The red oak was recycled from a local schoolhouse that was being renovated for commercial space. There are 42 mortise & tenons. The casters didn't come in yet so it's sitting on Rockler bench cookies. Finish is Zar early american stain and two coats of poly. Happy dog, happy wife, life is good!


----------



## cabinetman (Jul 5, 2007)

Nice looking crate...well done. I showed it to my wife, and she was very impressed. Wants ones for our German Shepherds, but our smallest is 90 lbs.









 







.


----------



## Dominick (May 2, 2011)

Nicely done. Pooch looks comfy.


----------



## Sorrowful Jones (Nov 28, 2010)

Very cool idea and nicely built!


----------



## bigben (Jul 21, 2012)

Nicely done, no wire box but a nice piece of furniture. I like the finish as well.

Makes me wish I could put a top on my kid's crib - he starting to climb out! Time to build a little bed...


----------



## rayking49 (Nov 6, 2011)

Great idea and good job on it.


----------



## calcnerd (Dec 7, 2012)

Very cool idea. I may consider this as well. We have two labs.


----------



## GeorgeC (Jul 30, 2008)

That look good and will work well. At least as long as you do not have a dog that is a chewer.

George


----------



## Fastback (Sep 2, 2012)

Hi Joe,

I haven't been round much lately, but I did want to see your dog crate. It came out real nice.
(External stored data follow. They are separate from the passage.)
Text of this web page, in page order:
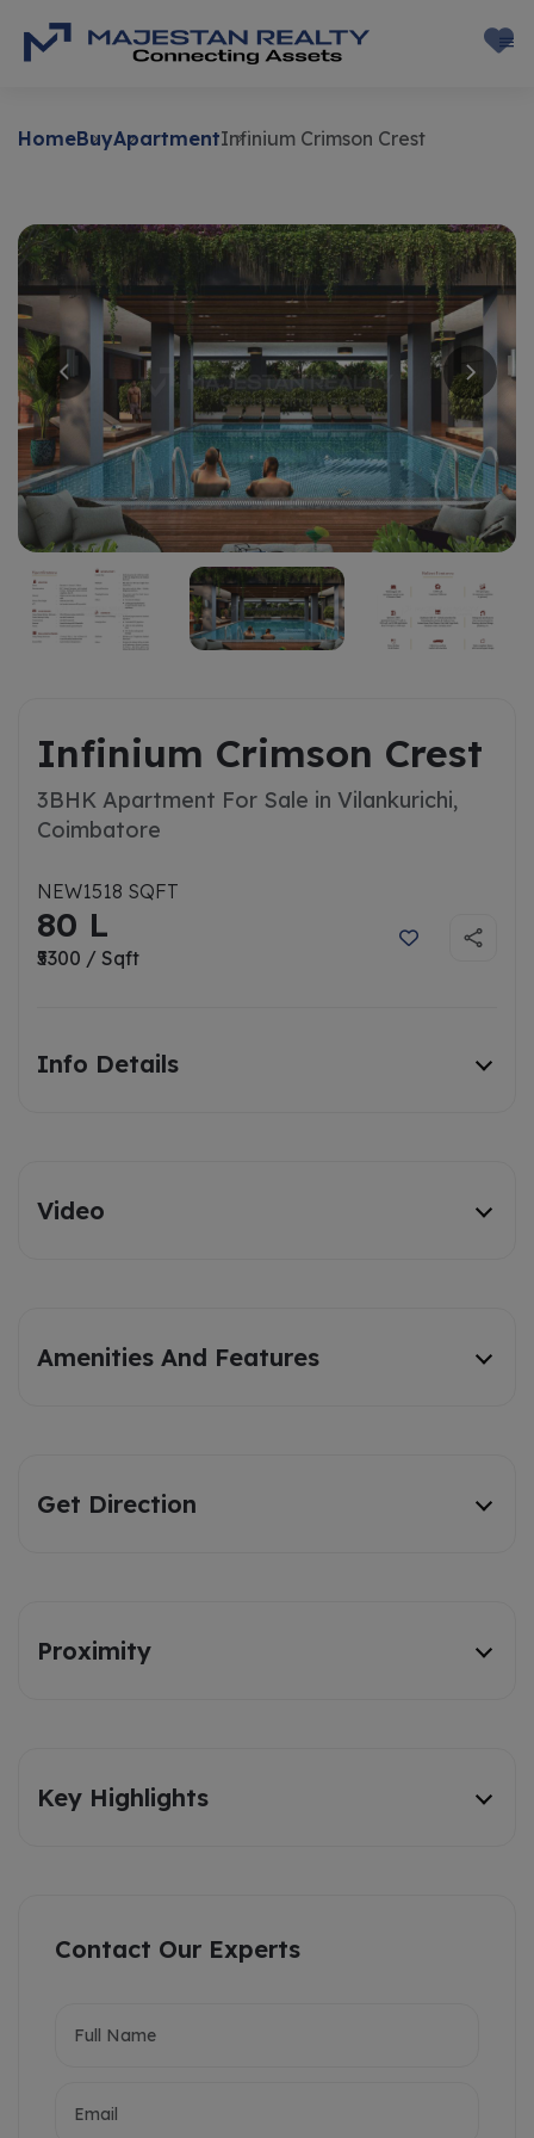
HomeBuyApartmentInfinium Crimson Crest
Buy
Infinium Crimson Crest
3BHK Apartment For Sale in Vilankurichi,
Coimbatore
NEW1518 SQFT
80 L
₹5300 / Sqft
Info Details
Video
Amenities And Features
Get Direction
Proximity
Key Highlights
Contact Our Experts
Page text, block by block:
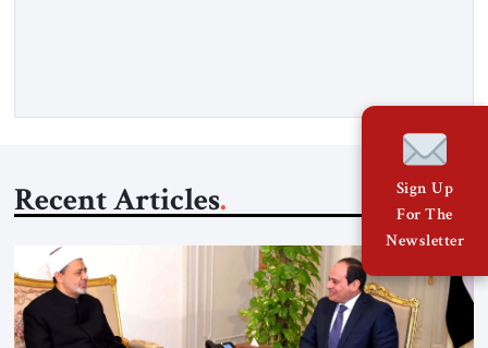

The dog must be real happy.

Regards, 

Paul


----------



## Toolmaann (Feb 21, 2011)

Nifty idea, and well executed!


----------



## ACP (Jan 24, 2009)

I have no idea how or why I missed this thread, but I think that is a brilliant idea for a kennel. I always see the big wire crates in peoples houses at work and they are eyesores. For those that need a kennel for their smaller dog I think this is awesome. You nailed the execution and finish too. Pup does look happy!


----------



## Eagleeye (Dec 3, 2011)

Good looking dog home. Nice idea and finish.


----------